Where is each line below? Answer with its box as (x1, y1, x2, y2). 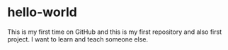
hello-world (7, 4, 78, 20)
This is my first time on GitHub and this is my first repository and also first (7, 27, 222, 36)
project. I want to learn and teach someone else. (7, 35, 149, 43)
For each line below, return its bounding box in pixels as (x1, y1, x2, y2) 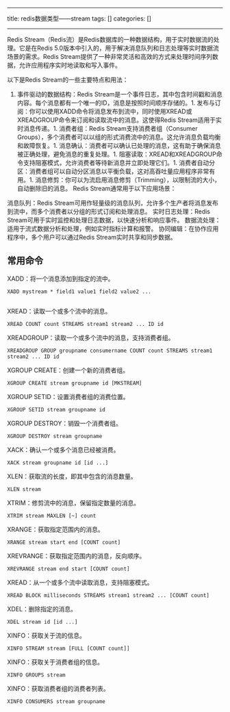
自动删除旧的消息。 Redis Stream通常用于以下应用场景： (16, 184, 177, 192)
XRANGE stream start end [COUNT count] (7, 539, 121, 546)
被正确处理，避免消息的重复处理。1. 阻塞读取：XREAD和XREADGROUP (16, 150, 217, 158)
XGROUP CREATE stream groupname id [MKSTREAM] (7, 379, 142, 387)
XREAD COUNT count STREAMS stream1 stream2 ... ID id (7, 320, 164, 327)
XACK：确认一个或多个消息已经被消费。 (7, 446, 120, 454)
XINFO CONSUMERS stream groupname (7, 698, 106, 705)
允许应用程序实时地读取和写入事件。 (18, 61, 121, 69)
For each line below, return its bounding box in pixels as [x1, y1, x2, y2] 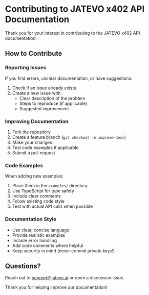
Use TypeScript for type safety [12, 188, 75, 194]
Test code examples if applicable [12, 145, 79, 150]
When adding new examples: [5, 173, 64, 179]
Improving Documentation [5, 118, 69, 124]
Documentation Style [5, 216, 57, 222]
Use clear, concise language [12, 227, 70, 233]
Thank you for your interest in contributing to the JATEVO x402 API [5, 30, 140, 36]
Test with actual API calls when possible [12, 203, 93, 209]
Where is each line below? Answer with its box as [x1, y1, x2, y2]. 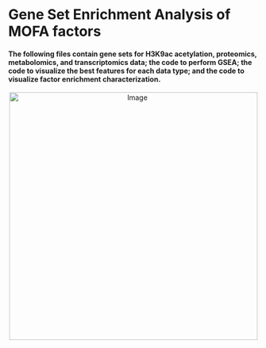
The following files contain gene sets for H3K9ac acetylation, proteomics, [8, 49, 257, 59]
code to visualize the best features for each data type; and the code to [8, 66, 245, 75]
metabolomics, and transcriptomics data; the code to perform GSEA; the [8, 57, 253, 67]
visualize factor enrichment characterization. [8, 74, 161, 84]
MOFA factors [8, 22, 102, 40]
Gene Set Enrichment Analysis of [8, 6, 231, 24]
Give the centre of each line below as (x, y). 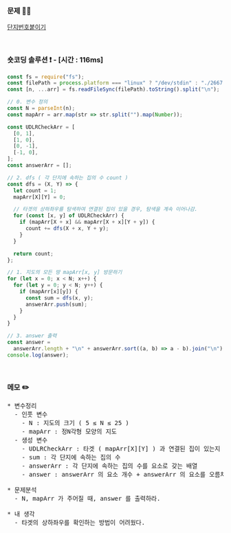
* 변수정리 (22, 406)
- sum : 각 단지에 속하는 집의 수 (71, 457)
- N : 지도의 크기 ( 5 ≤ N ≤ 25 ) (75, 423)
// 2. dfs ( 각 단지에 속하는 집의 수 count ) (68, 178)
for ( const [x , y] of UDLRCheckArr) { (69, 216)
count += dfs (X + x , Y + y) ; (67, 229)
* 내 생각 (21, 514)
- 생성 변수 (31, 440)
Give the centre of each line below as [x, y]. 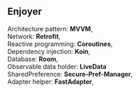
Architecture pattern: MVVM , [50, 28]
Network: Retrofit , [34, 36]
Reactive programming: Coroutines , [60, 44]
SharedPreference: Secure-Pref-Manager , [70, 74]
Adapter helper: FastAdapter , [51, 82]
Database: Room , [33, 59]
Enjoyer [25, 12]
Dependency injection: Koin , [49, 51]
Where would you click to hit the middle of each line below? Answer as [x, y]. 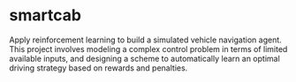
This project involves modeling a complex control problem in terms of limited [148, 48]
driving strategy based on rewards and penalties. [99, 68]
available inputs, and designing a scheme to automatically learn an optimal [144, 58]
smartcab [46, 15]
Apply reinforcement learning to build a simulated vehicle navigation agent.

___

### Your assignment
After locating the line that holds "Architecture pattern: MVVM , [50, 28]", output exactly the lines from it through the last line of the material above, inclusive, without pictures.

### The completed task
Architecture pattern: MVVM , [50, 28]
Network: Retrofit , [34, 36]
Reactive programming: Coroutines , [60, 44]
SharedPreference: Secure-Pref-Manager , [70, 74]
Adapter helper: FastAdapter , [51, 82]
Database: Room , [33, 59]
Enjoyer [25, 12]
Dependency injection: Koin , [49, 51]
Where would you click to hit the middle of each line below? Answer as [x, y]. 
This project involves modeling a complex control problem in terms of limited [148, 48]
driving strategy based on rewards and penalties. [99, 68]
available inputs, and designing a scheme to automatically learn an optimal [144, 58]
smartcab [46, 15]
Apply reinforcement learning to build a simulated vehicle navigation agent.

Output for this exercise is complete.